历经艰难困阻,终于到达了目的地,对于杜薇来说,这也是一回寻找童年和少年时代的自己的尝试。当站上高地,将下面的一整个村庄尽收眼底,她感受到天地宇宙、一片祥和,身心一阵舒畅。许多年以后杜薇才知道,原来还有一门学问,叫做冥想,她觉得自己整个少年时期,都处于阵阵冥想状态,致力于收获一份又一份轻快的心情,夹杂在种种的迷茫和空虚之中。这个小山村,曾给过杜薇最最自然、最最真实和最最浩渺的宇宙。
“登高才能望远,你应该觉得自己没有白来吧?”杜薇得意地轻笑着,贪婪地揽阅着眼前的一切,淳朴归真的不止是这里的自然,也包括大自然里滋生的人。

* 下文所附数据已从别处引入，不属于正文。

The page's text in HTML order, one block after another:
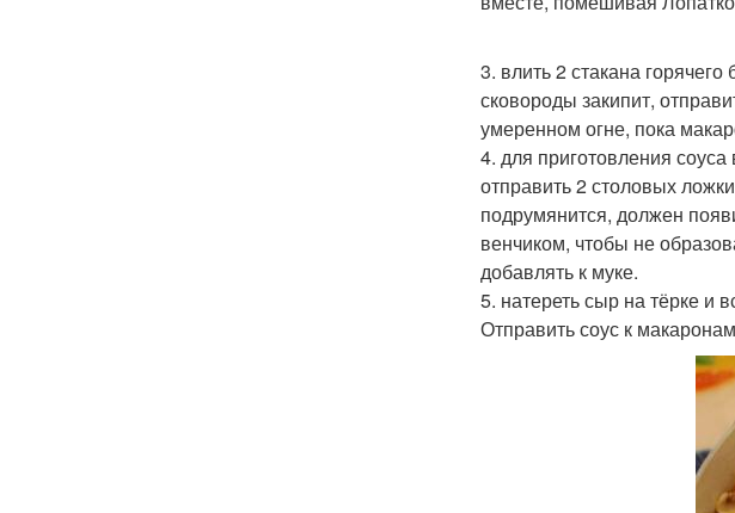
3. влить 2 стакана
сковороды закипит,
умеренном огне, пока
4. для приготовления
отправить 2 столовых
подрумянится, должен
венчиком, чтобы не
добавлять к муке.
5. натереть сыр на тёрке и
Отправить соус к
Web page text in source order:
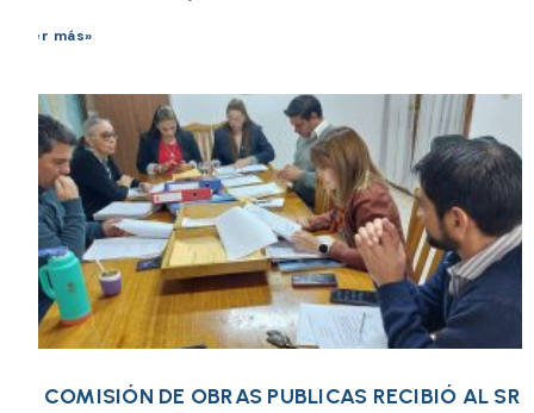
Leer más»
LA COMISIÓN DE OBRAS PUBLICAS RECIBIÓ AL SR
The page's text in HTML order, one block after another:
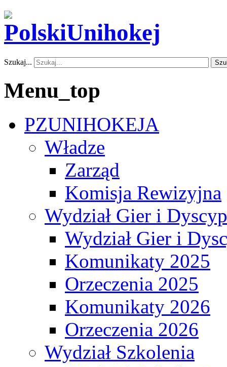
Szukaj...
Menu_top
PZUNIHOKEJA
Władze
Zarząd
Komisja Rewizyjna
Wydział Gier i
Wydział Gier i
Komunikaty 2025
Orzeczenia 2025
Komunikaty 2026
Orzeczenia 2026
Wydział Szkolenia
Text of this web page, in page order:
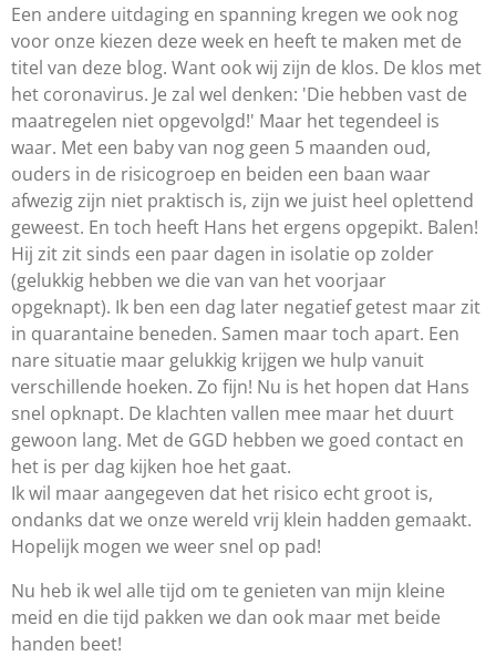
Een andere uitdaging en spanning kregen we ook nog
voor onze kiezen deze week en heeft te maken met de
titel van deze blog. Want ook wij zijn de klos. De klos met
het coronavirus. Je zal wel denken: 'Die hebben vast de
maatregelen niet opgevolgd!' Maar het tegendeel is
waar. Met een baby van nog geen 5 maanden oud,
ouders in de risicogroep en beiden een baan waar
afwezig zijn niet praktisch is, zijn we juist heel oplettend
geweest. En toch heeft Hans het ergens opgepikt. Balen!
Hij zit zit sinds een paar dagen in isolatie op zolder
(gelukkig hebben we die van van het voorjaar
opgeknapt). Ik ben een dag later negatief getest maar zit
in quarantaine beneden. Samen maar toch apart. Een
nare situatie maar gelukkig krijgen we hulp vanuit
verschillende hoeken. Zo fijn! Nu is het hopen dat Hans
snel opknapt. De klachten vallen mee maar het duurt
gewoon lang. Met de GGD hebben we goed contact en
het is per dag kijken hoe het gaat.
Ik wil maar aangegeven dat het risico echt groot is,
ondanks dat we onze wereld vrij klein hadden gemaakt.
Hopelijk mogen we weer snel op pad!
Nu heb ik wel alle tijd om te genieten van mijn kleine
meid en die tijd pakken we dan ook maar met beide
handen beet!
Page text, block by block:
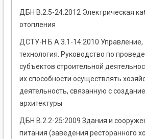
ДБН В.2.5-24:2012 Электрическая
отопления
ДСТУ-Н Б А.3.1-14:2010 Управление,
технология. Руководство по
субъектов строительной
их способности осуществлять
деятельность, связанную с
архитектуры
ДБН В.2.2-25:2009 Здания и
питания (заведения ресторанного
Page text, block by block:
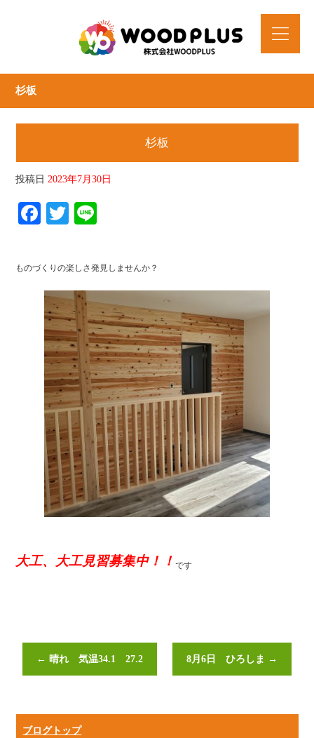
杉板
杉板
投稿日 2023年7月30日
Facebook
Twitter
ものづくりの楽しさ発見しませんか？
大工、大工見習募集中！！です
← 晴れ 気温34.1 27.2 8月6日 ひろしま →
ブログトップ
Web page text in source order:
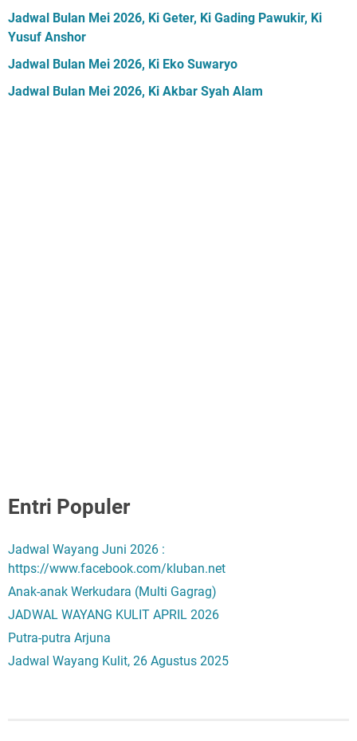
Jadwal Bulan Mei 2026, Ki Geter, Ki Gading Pawukir, Ki
Yusuf Anshor
Jadwal Bulan Mei 2026, Ki Eko Suwaryo
Jadwal Bulan Mei 2026, Ki Akbar Syah Alam
Entri Populer
Jadwal Wayang Juni 2026 :
https://www.facebook.com/kluban.net
Anak-anak Werkudara (Multi Gagrag)
JADWAL WAYANG KULIT APRIL 2026
Putra-putra Arjuna
Jadwal Wayang Kulit, 26 Agustus 2025
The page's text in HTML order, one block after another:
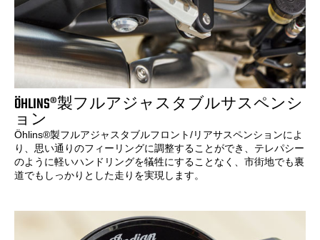
ÖHLINS®製フルアジャスタブルサスペンシ
ョン
Öhlins®製フルアジャスタブルフロント/リアサスペンションによ
り、思い通りのフィーリングに調整することができ、テレパシー
のように軽いハンドリングを犠牲にすることなく、市街地でも裏
道でもしっかりとした走りを実現します。
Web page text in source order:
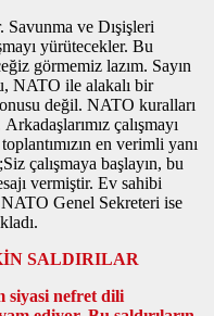
Savunma ve Dışişleri
yürütecekler. Bu
görmemiz lazım. Sayın
NATO ile alakalı bir
değil. NATO kuralları
çalışmayı
en verimli yanı
çalışmaya başlayın, bu
vermiştir. Ev sahibi
Genel Sekreteri ise
SALDIRILAR
siyasi nefret dili

林木很难不被眼前的辽阔和杜薇的神情所感染,他鲜少到过这样的地方,也很少有杜薇这么能忍受他的单调愿意不断在他耳边诉说的人,方才那一番劳累郁闷的心境顿时也开阔了不少。
“你不想有个家吗?”杜薇突然说道,“我是说一个属于自己的小家。”她说完才发现,自己吐出来的这句话,几乎是和转念同时发生的,这个想法,这个念头是那么地突然,然后又好像多么地自然。
见林木认真地犹豫起来,她失望地回答自己:“啊,原来你不想结婚。”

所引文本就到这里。